__WORK TO COMPLETE__
Take from the entries below the stretch from the line with "For each line" through the line with "shouldChangePassword", and return it exactly, leaving the pictures out.

__DATA PROVIDED__
==============================

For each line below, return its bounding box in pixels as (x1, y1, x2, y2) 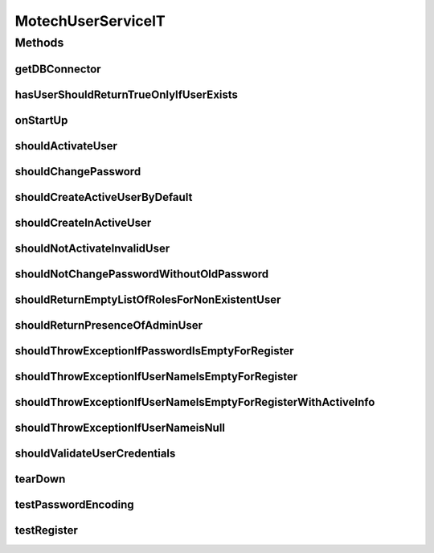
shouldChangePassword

==============================

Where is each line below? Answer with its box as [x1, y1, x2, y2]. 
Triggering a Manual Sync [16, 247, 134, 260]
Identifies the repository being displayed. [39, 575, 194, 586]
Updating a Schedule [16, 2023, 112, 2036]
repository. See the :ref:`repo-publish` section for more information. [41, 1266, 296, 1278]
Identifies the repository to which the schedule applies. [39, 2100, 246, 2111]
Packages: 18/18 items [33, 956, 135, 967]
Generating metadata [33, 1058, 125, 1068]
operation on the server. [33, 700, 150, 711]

==============================

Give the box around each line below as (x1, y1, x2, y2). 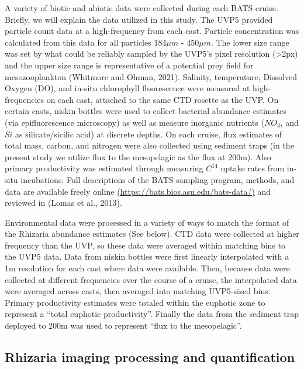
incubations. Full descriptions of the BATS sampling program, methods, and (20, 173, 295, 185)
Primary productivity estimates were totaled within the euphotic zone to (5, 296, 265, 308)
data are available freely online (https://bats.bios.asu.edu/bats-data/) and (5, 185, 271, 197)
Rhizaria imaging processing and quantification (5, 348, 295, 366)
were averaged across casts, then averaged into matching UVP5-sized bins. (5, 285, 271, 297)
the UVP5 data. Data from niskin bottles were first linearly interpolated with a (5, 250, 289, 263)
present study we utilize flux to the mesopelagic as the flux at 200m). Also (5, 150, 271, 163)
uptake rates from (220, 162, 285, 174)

==============================

__EXPECTED OUTPUT__
For each line below, return its bounding box in pixels as (x1, y1, x2, y2) 
shouldChangePassword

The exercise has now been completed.